For my class on Addiction in grad school we were challenged to give something up for the duration of the quarter. Right below some of the usual suspects of coffee, alcohol, social media and other well-known and more socially acceptable forms of addiction, one caught my eye: worry.
As I mulled over the idea - the idea of worry-free for 3 months - I couldn’t help but think, Wasn't that what they called cheating??
Nonetheless I talked to my therapist about it and took the bait. And it's turning out to be a LOT harder than I expected.
Day 1 started off swimmingly. I slept in a bit to catch up from the long weekend: No worries. I don't start class until tomorrow. I can give myself some extra space to catch up. Indulged in an extra yoga class at lunch: No worrrrries. It's the beginning of the quarter. I don't have any assignments I need to get on top of yet. I have plennnnty of time to work the rest of the week.
It felt so freeing. I felt like Simba hakuna-matata-ing around, letting the things I'd normally stress about just roll off my shoulders. Why had I never adopted this attitude before?
Then 5 o'clock rolled around. Well, since I lost a couple hours during the day, maybe I'll work a little later tonight to make sure I stay on top of things. No worries, right? Just some worry-free, healthy, regular work. Just some guilt-ridden, overwhelming, need-to-do-more-to-prove-I'm-still-a-worthwhile-human-being, work-til-11pm-on-something-that-isn't-even-a-priority, work.
Or, as they might call it in the world of addiction: Relapse.
What the hell happened?
While an exploration of worry through the lens of addiction is by no means meant to imply that they are one in the same, nor to trivialize the severity of many addictions and substance use disorders, there are many parallels we can draw upon to help understand what goes on when we worry.
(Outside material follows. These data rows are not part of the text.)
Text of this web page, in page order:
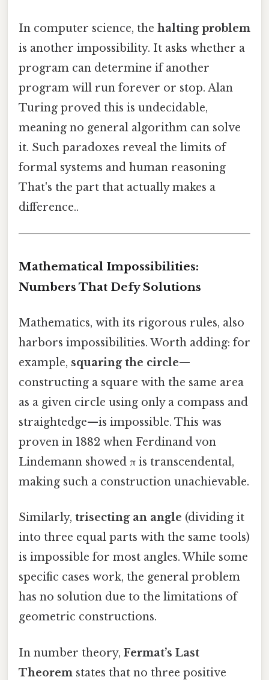
In computer science, the halting problem
is another impossibility. It asks whether a
program can determine if another
program will run forever or stop. Alan
Turing proved this is undecidable,
meaning no general algorithm can solve
it. Such paradoxes reveal the limits of
formal systems and human reasoning
That's the part that actually makes a
difference..
Mathematical Impossibilities:
Numbers That Defy Solutions
Mathematics, with its rigorous rules, also
harbors impossibilities. Worth adding: for
example, squaring the circle—
constructing a square with the same area
as a given circle using only a compass and
straightedge—is impossible. This was
proven in 1882 when Ferdinand von
Lindemann showed π is transcendental,
making such a construction unachievable.
Similarly, trisecting an angle (dividing it
into three equal parts with the same tools)
is impossible for most angles. While some
specific cases work, the general problem
has no solution due to the limitations of
geometric constructions.
In number theory, Fermat’s Last
Theorem states that no three positive
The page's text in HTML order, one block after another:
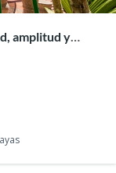
amplitud y
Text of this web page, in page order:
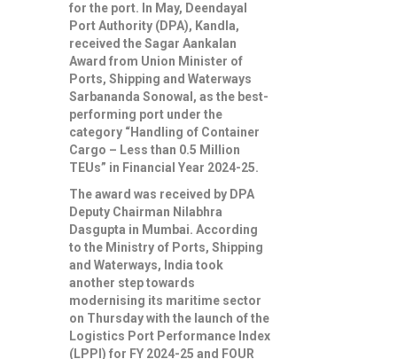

And as my professor likes to say: Sometimes the most learning comes from the relapse.
When talking about addiction, one of the first questions we can ask when someone has an urge to or returns to an unwanted behavior is: What was it serving for you?
Oftentimes addictions function to fill the places we find voids, to avoid difficult tasks or emotions, and even to help us self-soothe. In my case, worrying and subsequently panic-working helped me avoid a fear of failure, or the ingrained idea that I'm not worthy if I'm not being productive. So, as my therapist pointed out: I “distracted myself by being on top of something that didn’t even matter.” Even the act of worrying itself can feel like you're "doing something" or "being productive." It becomes the brain's attempt to solve our problem, without actually taking action.
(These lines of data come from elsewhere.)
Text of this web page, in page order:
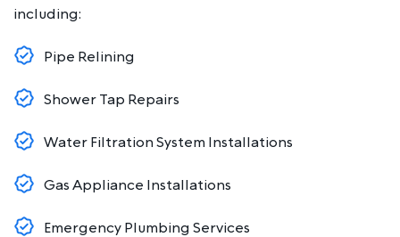
including:
Pipe Relining
Shower Tap Repairs
Water Filtration System Installations
Gas Appliance Installations
Emergency Plumbing Services
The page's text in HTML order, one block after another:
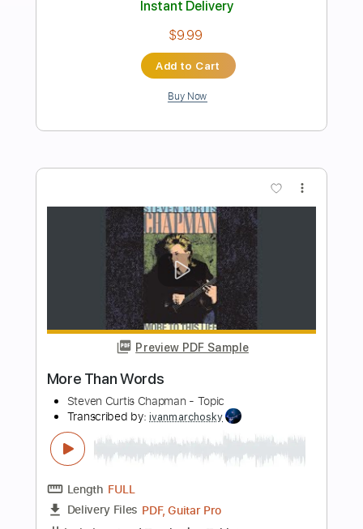
Preview PDF Sample
Gary Moore Transcribed by:O8ibomiN
Length FULL
Delivery Files Guitar Pro, PDF
Includes Drums 🥁 Bass Lead Tracks 🎸
Percussion Standard Tuning
128 Bpm
Instant Delivery
$4.99
Add to Cart
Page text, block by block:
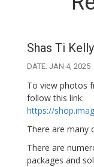
Shas Ti
DATE: JAN 4, 2025
To view photos
follow this link:
https://
There are many
There are
packages and
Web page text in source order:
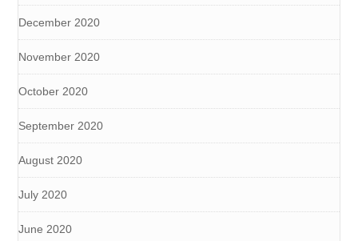
December 2020
November 2020
October 2020
September 2020
August 2020
July 2020
June 2020

You can apply this to so many other forms of worrying: Worrying you'll die alone helps you avoid the potentially challenging feelings of being with yourself in that moment. Worrying you'll fail helps you avoid facing the insecurities you already have that you're not good enough. But the most ironic part is we end up living in those worries as if they've already happened. By constantly ruminating about them, we are living in the very realities we're trying to escape.
But here's the catch: While sometimes worrying can be so debilitating it leads to inaction, sometimes it's still the very motivating force we need to actually do something about our problems. Had I hakuna-matata'd the rest of my week away, at the rate I was going I may well not have gotten the work I needed to get done, done. If everyone practiced a totally worry-free attitude toward the pandemic right now, well, we all know how that'd turn out...
Does it mean that worry itself is necessary? Just like any addiction, worry is a habit that has become deeply reinforced over the course of our lives. It's become our brain's go-to coping mechanism, but that doesn't mean there aren't others that serve the same function or need we need met. For example, because I was so worry-free last week, I skipped my usual ritual of time blocking and making a to-do list for my week, and I learned quickly that I need that type of structure in order to allow me to worry less (it's the same paradox as the idea that boundaries allow you to have more freedom). Is there a way to take the excessive fear and emotion out of worrying and cultivate tools that solve the same problem in a healthier and more positive way?
“Worry does not empty tomorrow of its sorrow. It empties today of its strength.”
Corrie ten Boom
What does your worrying serve? What alternatives might take its place?